A majority of the previous works on the retina focused on the methods of retinal layer segmentation. All of these approaches mainly consisted of two components, namely extracting features and training classifiers. To address the problem of insufficient training data and time-consuming propagation, the authors proposed a method for automatic diagnosis of AMD, DME and normal (NOR) in retinal OCT B-scans that can effectively identify different pathologies.

Their approach consisted of three parts: Preprocess the OCT B-scans to reduce the morphological variations, apply a pre-trained Inception V3 architecture on each OCT B-scan to extract its middle-level features automatically and train the CNN to extract the semantic level features of OCT B-scans for image classification.

In doing so, the authors produced an algorithm that was an effective method for retinal OCT detection and was a potentially impactful tool for computer-aided diagnosis and screening of ophthalmic diseases.

Qingge J, He W, Huang J, et al. Efficient deep learning-based automated pathology identification in retinal optical coherence tomography images. Algorithms. 2018;11(6):1-12.

Evaluation of a Deep Learning Image Assessment System for Detecting Severe Retinopathy of Prematurity

For infants who do undergo retinopathy of prematurity (ROP) screening, accurate ROP diagnosis is difficult and requires identification of three parameters (zone, stage and plus disease), which are combined into a composite diagnostic category. Prior work has demonstrated the near-perfect accuracy of a deep learning (DL) retinal image analysis for diagnosing plus disease in ROP, according to the authors. DeepROP - developed by the Imaging & Informatics in ROP (i-ROP) research consortium – has been incorporated into a system termed ‘i-ROP DL’. However, the system was trained only to recognize plus disease. In this study, the authors investigated the overall clinical and public health applicability of this system by assessing its ability to identify broader diagnostic categories of ROP, as well as overall disease severity, from posterior pole images alone.

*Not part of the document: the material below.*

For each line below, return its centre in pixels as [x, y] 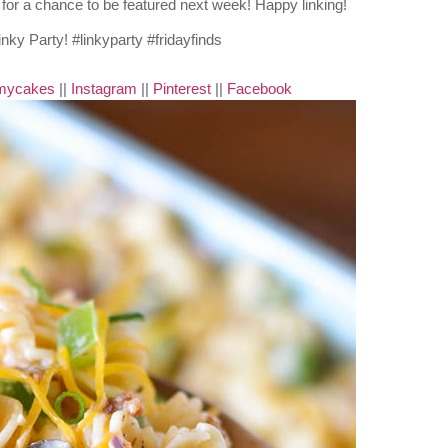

Key findings included: (1) Despite only being trained to recognize plus disease, the i-ROP DL system accurately detected clinically significant ROP, with 94% sensitivity for type 1 ROP; (2) the i-ROP DL vascular severity score was strongly correlated with expert ranking of overall disease severity; and (3) the system detected severe ROP based only on posterior pole vascular morphology, emphasizing the collinearity of diagnostic parameters in ROP.

The authors acknowledged several study limitations including the clinician variability in ROP diagnosis and the image quality of data it presents to the AI. Also, the definition of clinically significant ROP is a composite of type 2 ROP, type 1 ROP and pre-plus disease. According to the authors, the justification for including pre-plus in this category was that the concept of pre-plus was not introduced until 2005 after the definition of type 2 ROP was established. Pre-plus disease has since been shown to be a strong independent risk factor for progression of disease and, thus, should necessitate referral for specialist examination.

Redd T, Campbell J, Brown J, et al. Evaluation of a deep learning image assessment system for detecting severe retinopathy of prematurity. Br J Ophthalmol. 2019;103:580-4.

Disorganization of the Retinal Inner Layers as a Prognostic Factor in Eyes with Central Retinal Artery Occlusion

A central retinal artery occlusion is a debilitating disease, and, currently, there are no reliable methods to predict visual outcomes or the best treatment strategies. This retrospective study investigated 28 patients who presented to the ophthalmology department following a CRAO and studied multiple parameters including age, reference time to the clinic, mean macular thickness, the change in macular thickness and the disorganization of inner retinal layers (DRIL) to determine prognostic factors for a CRAO.

Patients were treated with ocular massage, anti-glaucomatous agents, anti-platelet aggregating agents, and underwent hyperbaric oxygen therapy sessions until VA was stable. Spectralis SD-OCT was used to measure macular thickness (MT) at five separate points and to determine a DRIL score. DRIL was defined as “the inability to identify any boundaries between the ganglion-cell inner plexiform layer complex, inner nuclear layer, and outer plexiform layer.” It was measured at seven different points and a point was considered positive if DRIL greater than 500 microns was apparent. A score of 0-7 was then assigned.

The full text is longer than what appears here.